Mais c'est surtout son investigation ethnographique intensive en Basse-Bretagne sur plusieurs dizaines d'années qui mérite d'être soulignée ici. Tant par la méthode, la rigueur, la précision et la qualité de ses analyses, sa thèse marque un tournant dans les études ethnologiques sur la danse traditionnelle en Europe mais aussi sur les musiques qui l'accommpagnent. Réédité à plusieurs reprises depuis 1963, l'ouvrage qui s'en suivit, La tradition populaire de danse en Basse-Bretagne, véritable somme sur mille et une subtilités de la vie majoritairement paysanne d'avant la révolution technologique agricole, a profondément influencé la perception qu'ont les acteurs contemporains de la culture bretonne chorégraphique et musicale. 

J'eus la chance, comme d'autres chercheurs bretons, de bénéficier de son enseignement, d'entendre ses critiques, toujours fondées, et de le voir présider mon jury de thèse à l'EHESS à Paris  en 1988. Puis, il eut la délicatesse d'accepter mes visites et échanges de courriers. Preuve de confiance, il m'accorda un long entretien que nous avons pu publier ensemble dans les Cahiers d'Ethnomusicologie : http://ethnomusicologie.revues.org/1297

Ses travaux et ses conférences marquèrent un grand nombre de chercheurs français et étrangers, notamment les ethnomusicologues qui l'invitèrent à plusieurs reprises dans le cadre de la Société Française d'Ethnomusicologie.

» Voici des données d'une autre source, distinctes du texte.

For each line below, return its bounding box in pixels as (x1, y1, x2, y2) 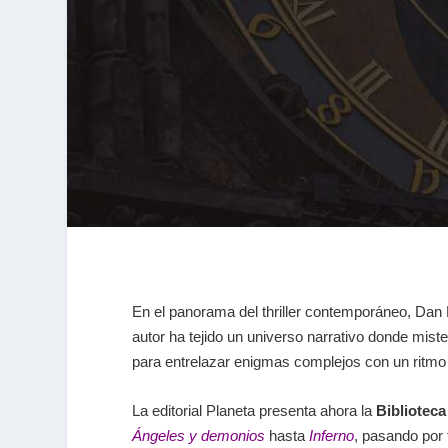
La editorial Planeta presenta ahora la (132, 402, 376, 420)
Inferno (309, 427, 354, 445)
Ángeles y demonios (132, 427, 265, 445)
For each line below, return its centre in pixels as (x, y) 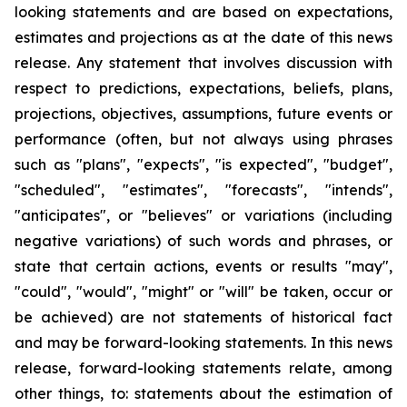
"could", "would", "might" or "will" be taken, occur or (203, 292)
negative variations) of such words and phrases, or (203, 241)
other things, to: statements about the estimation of (203, 393)
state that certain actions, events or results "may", (203, 266)
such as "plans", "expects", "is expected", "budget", (203, 164)
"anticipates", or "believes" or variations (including (203, 215)
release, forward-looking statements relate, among (203, 368)
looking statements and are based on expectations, (203, 12)
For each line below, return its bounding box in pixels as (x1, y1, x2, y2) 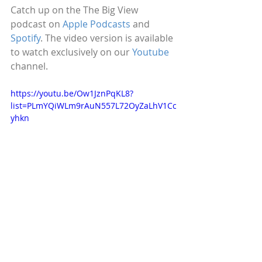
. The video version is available (40, 32, 175, 44)
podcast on (11, 18, 63, 30)
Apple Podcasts (63, 18, 130, 30)
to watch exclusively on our (11, 46, 132, 58)
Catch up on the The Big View (11, 4, 140, 16)
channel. (11, 60, 48, 73)
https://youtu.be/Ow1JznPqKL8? (11, 88, 133, 99)
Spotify (11, 32, 40, 44)
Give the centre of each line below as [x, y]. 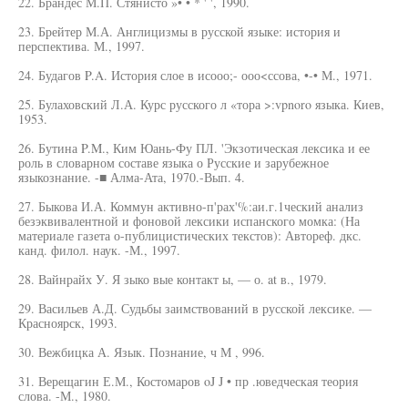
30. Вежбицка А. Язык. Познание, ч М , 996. [142, 352]
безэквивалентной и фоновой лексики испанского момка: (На [189, 221]
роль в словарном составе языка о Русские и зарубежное [173, 163]
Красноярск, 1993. [68, 323]
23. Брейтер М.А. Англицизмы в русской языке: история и [179, 31]
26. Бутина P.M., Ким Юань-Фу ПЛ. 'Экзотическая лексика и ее [194, 148]
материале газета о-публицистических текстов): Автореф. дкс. [190, 235]
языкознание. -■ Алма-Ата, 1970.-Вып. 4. [132, 177]
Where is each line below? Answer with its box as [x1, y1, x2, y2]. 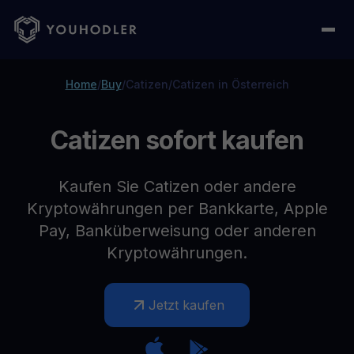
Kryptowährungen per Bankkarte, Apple [26, 199, 328, 218]
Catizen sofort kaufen [50, 125, 304, 156]
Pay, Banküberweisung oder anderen [38, 221, 316, 240]
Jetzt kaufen [149, 297, 224, 313]
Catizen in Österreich [171, 77, 289, 91]
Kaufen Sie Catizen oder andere [58, 177, 296, 196]
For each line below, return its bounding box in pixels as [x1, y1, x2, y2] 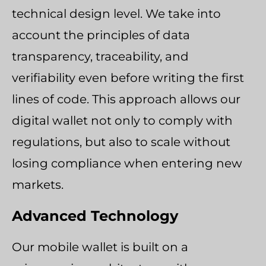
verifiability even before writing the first [12, 71, 244, 85]
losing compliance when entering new [12, 156, 242, 171]
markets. [12, 178, 64, 192]
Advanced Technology [12, 207, 178, 225]
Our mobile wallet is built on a [12, 240, 188, 255]
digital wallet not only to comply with [12, 113, 233, 128]
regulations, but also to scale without [12, 135, 230, 150]
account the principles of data [12, 28, 190, 43]
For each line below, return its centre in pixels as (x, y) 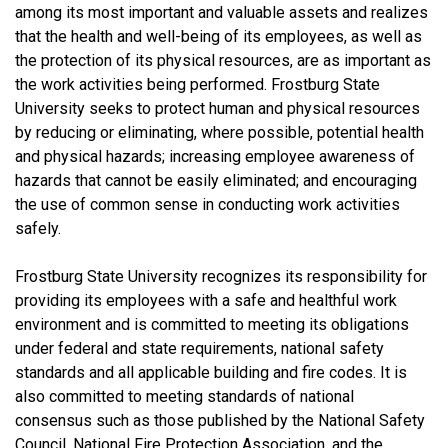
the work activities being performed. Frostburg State (197, 84)
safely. (38, 228)
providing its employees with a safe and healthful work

Homme discret, peu carriériste, il reçut les honneurs académiques qu'il méritait amplement, notamment sous forme d'Hommages à Grenoble ou à Brest. Au crépuscule de sa vie, Jean-Michel Guilcher nous fit l'honneur à Luc Charles-Dominique et moi-même de nous confier son dernier ouvrage que nous avons édité dans note collection Anthropologie et Musique, chez L'Harmattan: Danse traditionnelle et anciens milieux ruraux français. Tradition, histoire, société, 2009, 318 p.

Une biographie de référence de ce scientifique breton exigeant, d'une parfaite honnêteté intellectuelle et aux grandes qualités humaines, reste à écrire. De même que la traduction en anglais de ses ouvrages majeurs.

Pour l'heure, nos pensées vont d'abord à son importante descendance d'enfants, petits enfants et arrière petits enfants qui ne manquent pas de prolonger son oeuvre incomparable.